Colin,Let me reach for a book, Hertz did it long time ago,Jano
Quote from: Jaaanosik on 10/08/2020 22:18:54Colin,Let me reach for a book, Hertz did it long time ago,JanoAh, I had hoped you might come up with your own idea.I am familiar with Thomas Phipps papers, somewhere I have some correspondence with him, but I must have archived it when changing system.If Galilean invariance was the only problem then Phipps could be correct, but we have to understand the history of these competing theories.Remember, at this time Lorentz had not yet formulated his ideas on electrons so experiments were performed, for example, with charged spheres and so there appeared to be similarities between electrostatics, magnetism and gravity - all viewed as action at a distance. Not only at a distance, but according to Newton, instantaneous action at a distance, Faraday thought this illogical and today we know he was right, but at the time the consensus was instantaneous at a distance. Riemann and Ludwig Lorenz showed, it was possible to modify action at a distance theories to yield finitely propagating electric waves analogous to light waves, and in constructing their theories both Helmholtz and Hertz followed this path.Maxwell’s theory wasn’t unique and Helmholtz was trying to determine which of the contending theories was correct. When Hertz was in Karlsruhe he took on Helmholtz’ role and showed that a theoretical decision could be made on the basis of predictions for closed currents; and he proved that Maxwell’s equations were compatible with the physical assumptions shared by all electrodynamic theories and that the equations of the contending theories (including his own) were not.

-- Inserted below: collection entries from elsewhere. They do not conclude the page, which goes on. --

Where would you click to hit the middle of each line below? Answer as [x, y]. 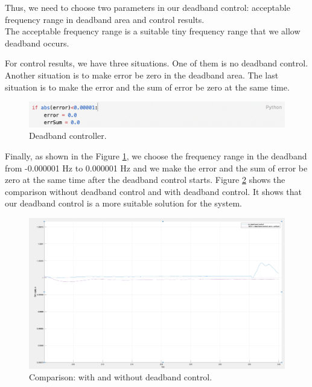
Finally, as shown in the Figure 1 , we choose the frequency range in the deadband [156, 155]
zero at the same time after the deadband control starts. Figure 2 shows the [145, 180]
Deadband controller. [68, 136]
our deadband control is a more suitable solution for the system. [123, 203]
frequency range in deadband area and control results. [105, 19]
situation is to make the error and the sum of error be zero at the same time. [147, 87]
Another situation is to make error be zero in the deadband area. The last [142, 75]
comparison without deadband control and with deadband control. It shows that [153, 191]
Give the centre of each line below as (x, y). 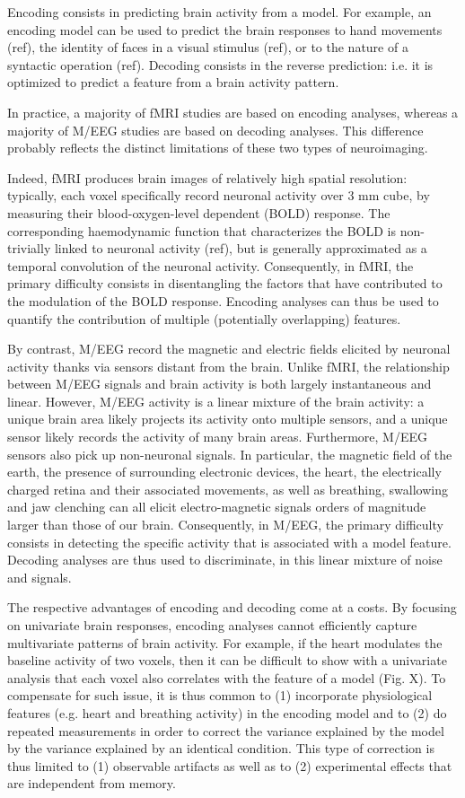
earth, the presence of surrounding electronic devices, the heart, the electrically (224, 472)
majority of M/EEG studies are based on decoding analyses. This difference (215, 130)
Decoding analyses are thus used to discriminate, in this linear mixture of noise (225, 560)
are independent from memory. (92, 783)
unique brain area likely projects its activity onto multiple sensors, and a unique (228, 419)
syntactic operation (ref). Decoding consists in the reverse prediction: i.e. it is (220, 64)
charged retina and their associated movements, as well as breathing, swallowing (228, 489)
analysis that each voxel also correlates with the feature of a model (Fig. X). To (227, 677)
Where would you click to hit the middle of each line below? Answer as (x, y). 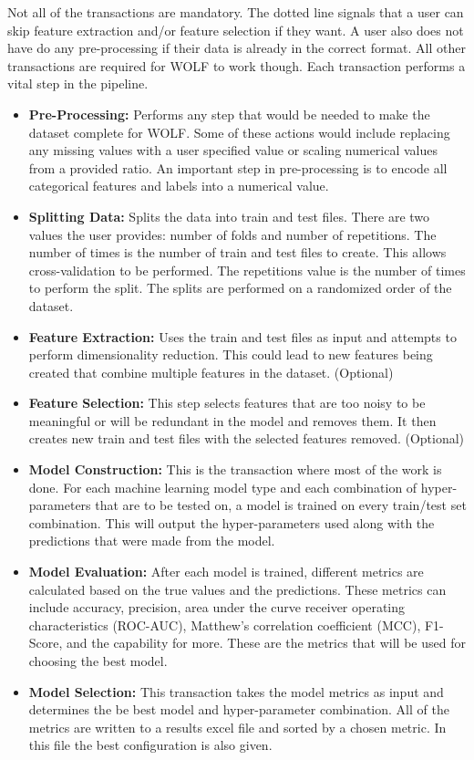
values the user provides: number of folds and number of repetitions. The (232, 234)
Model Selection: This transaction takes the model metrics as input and (236, 691)
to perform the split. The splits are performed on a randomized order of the (240, 288)
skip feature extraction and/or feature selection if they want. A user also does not (236, 30)
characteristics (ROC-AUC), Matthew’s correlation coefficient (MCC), (225, 625)
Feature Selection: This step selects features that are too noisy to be (227, 403)
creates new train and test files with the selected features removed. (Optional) (247, 438)
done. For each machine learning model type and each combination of (223, 487)

He concluded that if the choice lay solely between Maxwell’s equations and the equations of the other type of theory, then Maxwell’s were clearly preferable (but he still didn’t endorse Maxwell’s physical interpretation of his equations, in particular Maxwell’s denial of action at-a-distance). It was not until after Hertz had turned to the production of electric waves in air, after he had published his first experiments on waves, that he at last dropped Helmholtz’s action at a distance viewpoint and in 1889 he announced that he could describe his results better from Maxwell’s contiguous action viewpoint.This move away from instantaneous action at a distance is really important and gives us insight into the effect of a charge moving inertially vs an accelerated charge, see https://www.thenakedscientists.com/forum/index.php?topic=77171.msg577138#msg577138
I don’t see how this answers my question about Einstein’s electrodynamics paper. You’ve obviously read it, but until you explain your problem with Maxwell’s equations, the asymmetry of magnetic and electric fields, and Einstein’s resolution of the problem I don’t see we have a common starting point.What are your proposals for resolving the problem?